* WHAT YOU SHOULD DO *
With the pictures omitted, repeat exactly the lines below starting with the line that has "students will get benefit from the scheme." and going on through the line that has "7. Do You Export Lactic Acid Internationally?".

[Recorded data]
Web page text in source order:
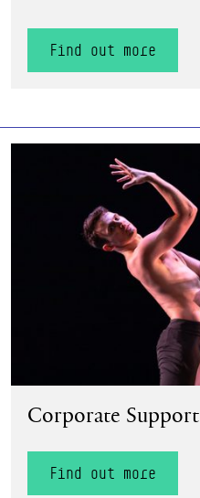
Find out more
Corporate Support
Find out more
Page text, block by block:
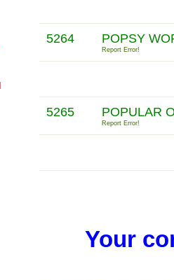
5264 POPSY
Report Error!
5265 POPULAR
Report Error!
Your
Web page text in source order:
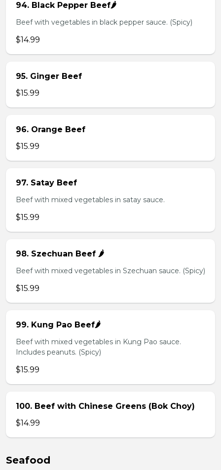
94. Black Pepper Beef🌶️
Beef with vegetables in black pepper sauce. (Spicy)
$14.99
95. Ginger Beef
$15.99
96. Orange Beef
$15.99
97. Satay Beef
Beef with mixed vegetables in satay sauce.
$15.99
98. Szechuan Beef 🌶️
Beef with mixed vegetables in Szechuan sauce. (Spicy)
$15.99
99. Kung Pao Beef🌶️
Beef with mixed vegetables in Kung Pao sauce.
Includes peanuts. (Spicy)
$15.99
100. Beef with Chinese Greens (Bok Choy)
$14.99
Seafood
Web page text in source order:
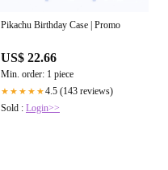
Pikachu Birthday Case | Promo
US$ 22.66
Min. order: 1 piece
★★★★★4.5 (143 reviews)
Sold : Login>>
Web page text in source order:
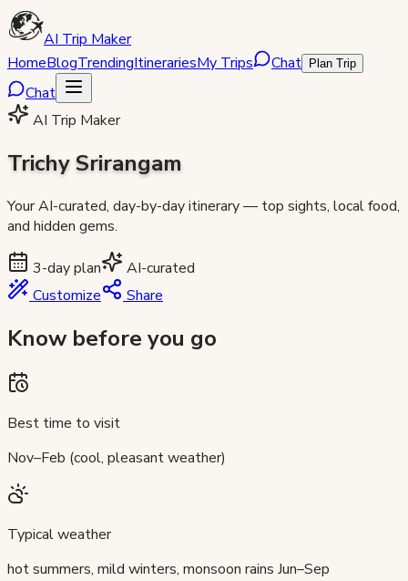
AI Trip Maker
HomeBlogTrendingItinerariesMy Trips Chat Plan Trip
Chat
AI Trip Maker
Trichy Srirangam
Your AI-curated, day-by-day itinerary — top sights, local food,
and hidden gems.
3-day plan
AI-curated
Customize
Share
Know before you go
Best time to visit
Nov–Feb (cool, pleasant weather)
Typical weather
hot summers, mild winters, monsoon rains Jun–Sep
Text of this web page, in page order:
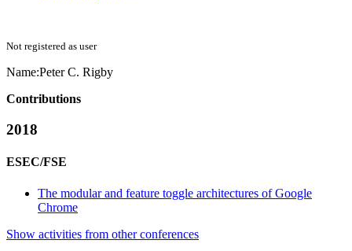
Not registered as user
Name:PeterC. Rigby
Contributions
2018
ESEC/FSE
The modular and feature toggle architectures of Google
Chrome
Show activities from other conferences
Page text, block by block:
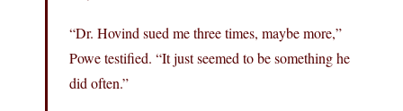
“Dr. Hovind sued me three times, maybe more,”
Powe testified. “It just seemed to be something he
did often.”
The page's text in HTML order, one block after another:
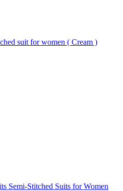
suit for women ( Cream )
Semi-Stitched Suits for Women
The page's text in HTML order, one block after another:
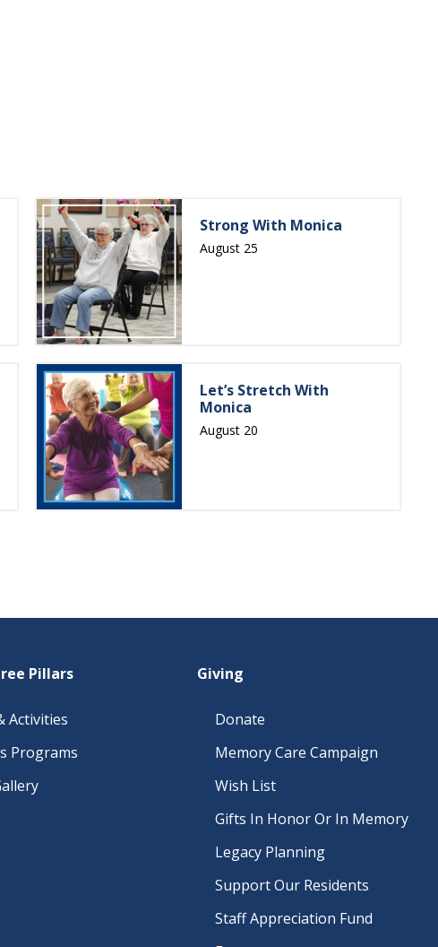
Strong With Monica
August 25
Let’s Stretch With
Monica
August 20
Pillars
Activities
Programs
Giving
Donate
Memory Care Campaign
Wish List
Gifts In Honor Or In Memory
Legacy Planning
Support Our Residents
Staff Appreciation Fund
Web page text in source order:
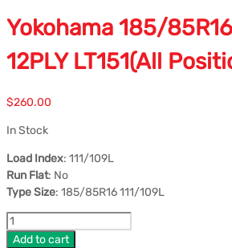
Yokohama 185/
12PLY LT151(All
$260.00
In Stock
Load Index: 111/109L
Run Flat: No
Type Size: 185/85R16 111/109L
Add to cart
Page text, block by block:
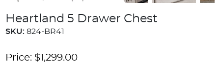
Heartland 5 Drawer Chest
SKU: 824-BR41
Price: $1,299.00
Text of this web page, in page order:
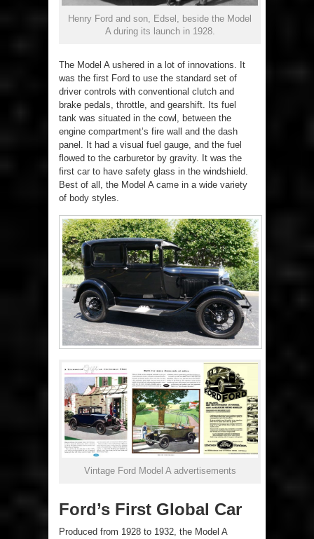
Henry Ford and son, Edsel, beside the Model
A during its launch in 1928.
The Model A ushered in a lot of innovations. It
was the first Ford to use the standard set of
driver controls with conventional clutch and
brake pedals, throttle, and gearshift. Its fuel
tank was situated in the cowl, between the
engine compartment’s fire wall and the dash
panel. It had a visual fuel gauge, and the fuel
flowed to the carburetor by gravity. It was the
first car to have safety glass in the windshield.
Best of all, the Model A came in a wide variety
of body styles.
Vintage Ford Model A advertisements
Ford’s First Global Car
Produced from 1928 to 1932, the Model A
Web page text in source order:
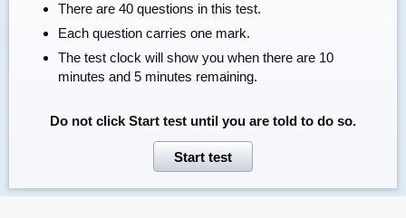
There are 40 questions in this test.
Each question carries one mark.
The test clock will show you when there are 10
minutes and 5 minutes remaining.
Do not click Start testuntil you are told to do so.
Start test
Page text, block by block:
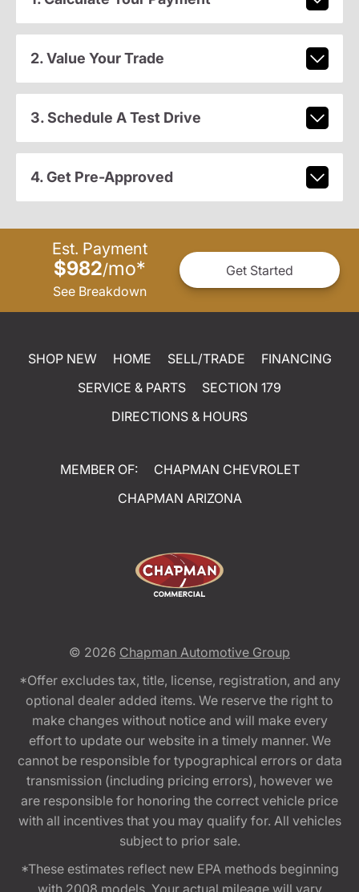
2. Value Your Trade
3. Schedule A Test Drive
4. Get Pre-Approved
Est. Payment
$982/mo*
See Breakdown
Get Started
SHOP NEW HOME SELL/TRADE
FINANCING
SERVICE & PARTS
SECTION 179
DIRECTIONS & HOURS
MEMBER OF:
CHAPMAN CHEVROLET
CHAPMAN ARIZONA
© 2026 Chapman Automotive Group
*Offer excludes tax, title, license, registration, and any
optional dealer added items. We reserve the right to
make changes without notice and will make every
effort to update our website in a timely manner. We
cannot be responsible for typographical errors or data
transmission (including pricing errors), however we
are responsible for honoring the correct vehicle price
with all incentives that you may qualify for. All vehicles
subject to prior sale.
*These estimates reflect new EPA methods beginning
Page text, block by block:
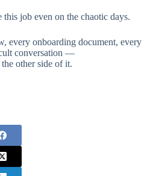
job even on the chaotic days.
every onboarding document, every
conversation —
the other side of it.
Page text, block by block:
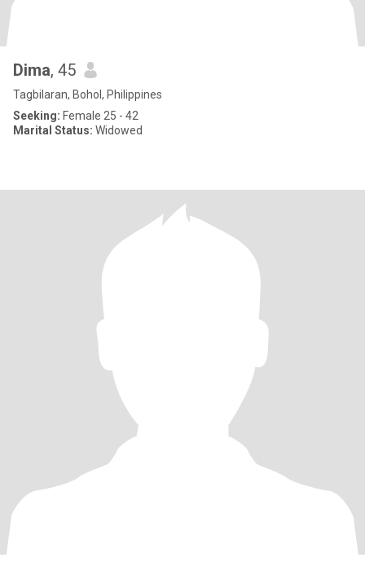
Dima, 45
Tagbilaran, Bohol, Philippines
Seeking: Female 25 - 42
Marital Status: Widowed
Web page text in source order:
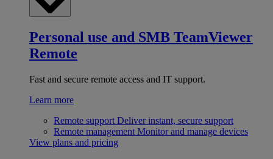
Personal use and SMB TeamViewer
Remote
Fast and secure remote access and IT support.
Learn more
Remote support Deliver instant, secure support
Remote management Monitor and manage devices
View plans and pricing
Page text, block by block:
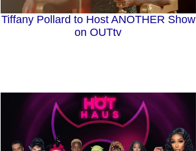
Tiffany Pollard to Host ANOTHER Show
on OUTtv
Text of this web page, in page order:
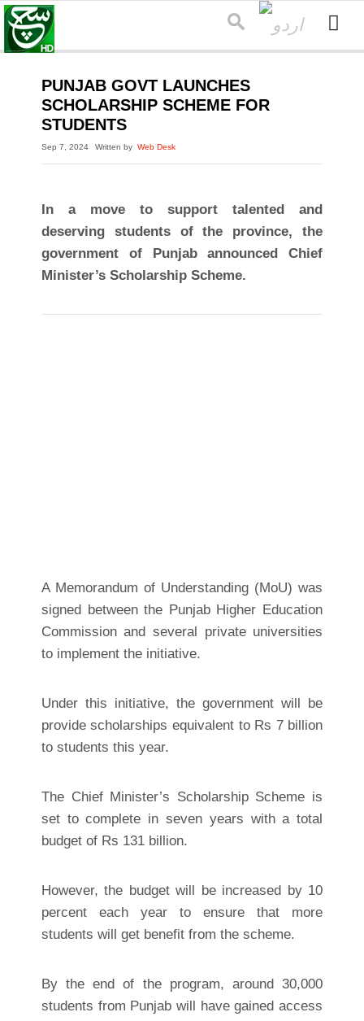
PUNJAB GOVT LAUNCHES
SCHOLARSHIP SCHEME FOR
STUDENTS
Sep 7, 2024 Written by Web Desk
In a move to support talented and
deserving students of the province, the
government of Punjab announced Chief
Minister’s Scholarship Scheme.
A Memorandum of Understanding (MoU) was
signed between the Punjab Higher Education
Commission and several private universities
to implement the initiative.
Under this initiative, the government will be
provide scholarships equivalent to Rs 7 billion
to students this year.
The Chief Minister’s Scholarship Scheme is
set to complete in seven years with a total
budget of Rs 131 billion.
However, the budget will be increased by 10
percent each year to ensure that more
students will get benefit from the scheme.
By the end of the program, around 30,000
students from Punjab will have gained access
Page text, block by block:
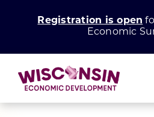
Registration is open
Economic
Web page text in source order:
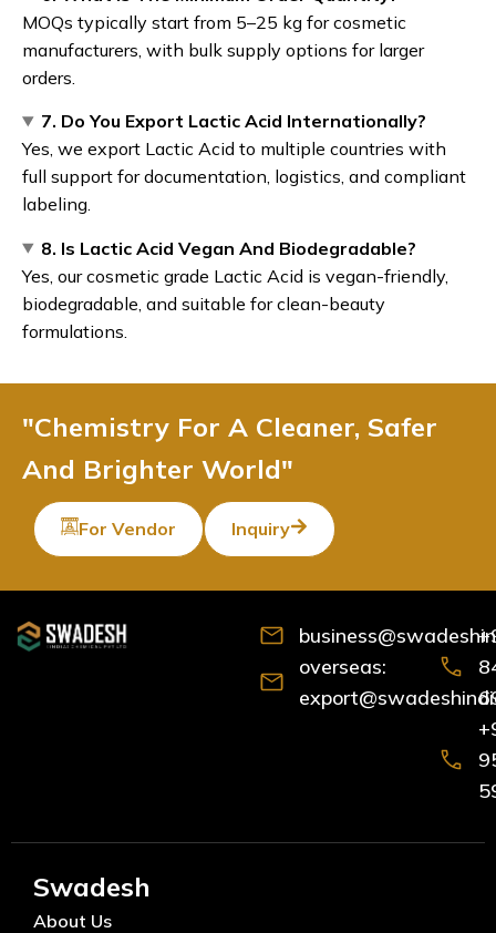
MOQs typically start from 5–25 kg for cosmetic
manufacturers, with bulk supply options for larger
orders.
7. Do You Export Lactic Acid Internationally?
Yes, we export Lactic Acid to multiple countries with
full support for documentation, logistics, and compliant
labeling.
8. Is Lactic Acid Vegan And Biodegradable?
Yes, our cosmetic grade Lactic Acid is vegan-friendly,
biodegradable, and suitable for clean-beauty
formulations.
"Chemistry For A Cleaner, Safer
And Brighter World"
For Vendor Inquiry
overseas:
Swadesh
About Us
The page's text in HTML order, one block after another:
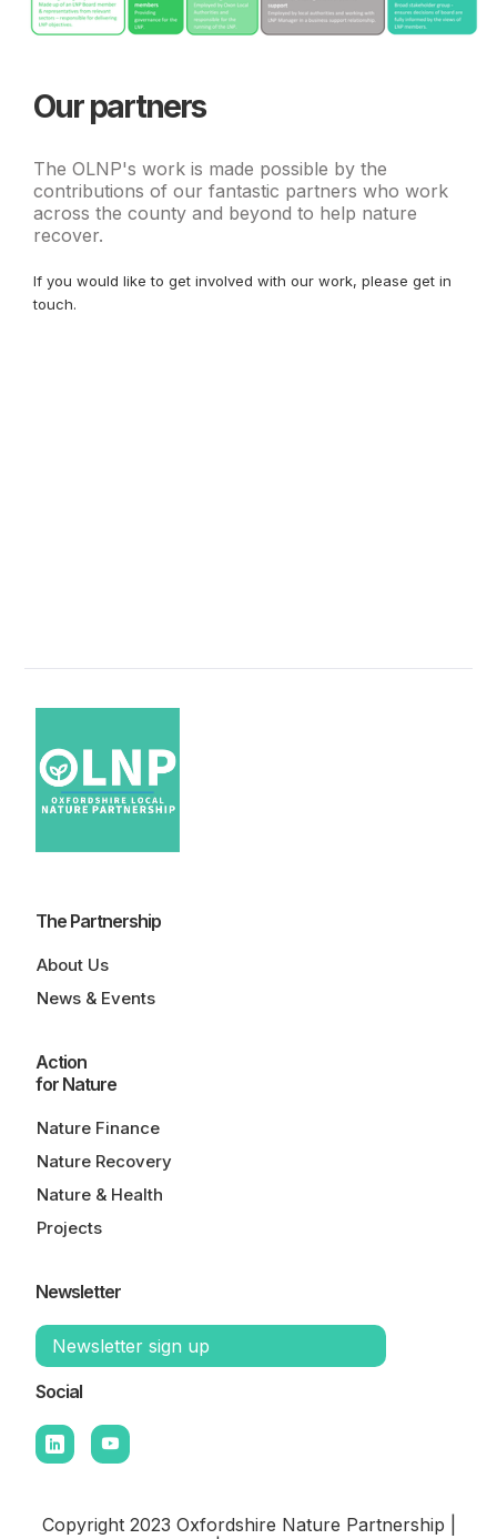
Our partners
The OLNP's work is made possible by the
contributions of our fantastic partners who work
across the county and beyond to help nature
recover.
If you would like to get involved with our work, please get in
touch.
The Partnership
About Us
News & Events
Action
for Nature
Nature Finance
Nature Recovery
Nature & Health
Projects
Newsletter
Newsletter sign up
Social
Copyright 2023 Oxfordshire Nature Partnership |
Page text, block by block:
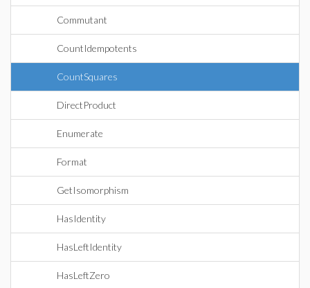
Commutant
CountIdempotents
CountSquares
DirectProduct
Enumerate
Format
GetIsomorphism
HasIdentity
HasLeftIdentity
HasLeftZero
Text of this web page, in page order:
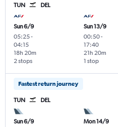
TUN DEL
Sun 6/9
05:25-
04:15
2 stops
18h 20m
Sun 13/9
00:50-
17:40
1 stop
21h 20m
Fastest return journey
TUN DEL
Sun 6/9
Mon 14/9
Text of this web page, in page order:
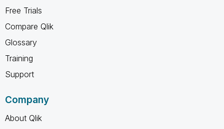
Free Trials
Compare Qlik
Glossary
Training
Support
Company
About Qlik
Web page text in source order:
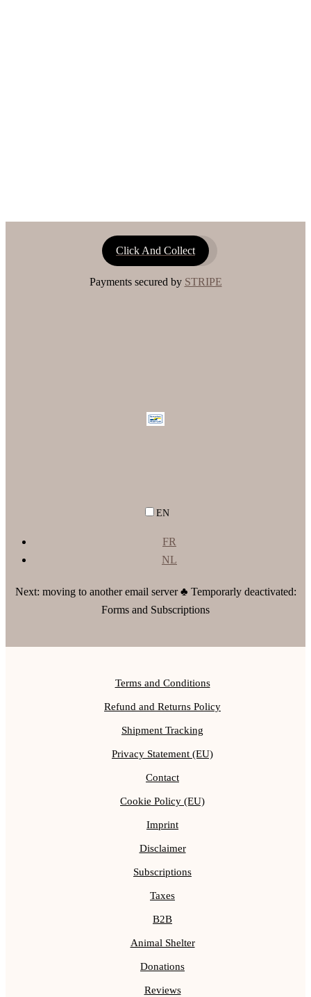
Click And Collect
Payments secured by STRIPE
EN
FR
NL
Next: moving to another email server ♣ Temporarly deactivated:
Forms and Subscriptions
Terms and Conditions
Refund and Returns Policy
Shipment Tracking
Privacy Statement (EU)
Contact
Cookie Policy (EU)
Imprint
Disclaimer
Subscriptions
Taxes
B2B
Animal Shelter
Donations
Reviews

* EXERCISE RESPONSE *
students will get benefit from the scheme.
By the end of the program, around 30,000
students from Punjab will have gained access
Page text, block by block:
Registration is open
Economic
Web page text in source order:
MOQs typically start from 5–25 kg for cosmetic
manufacturers, with bulk supply options for larger
orders.
7. Do You Export Lactic Acid Internationally?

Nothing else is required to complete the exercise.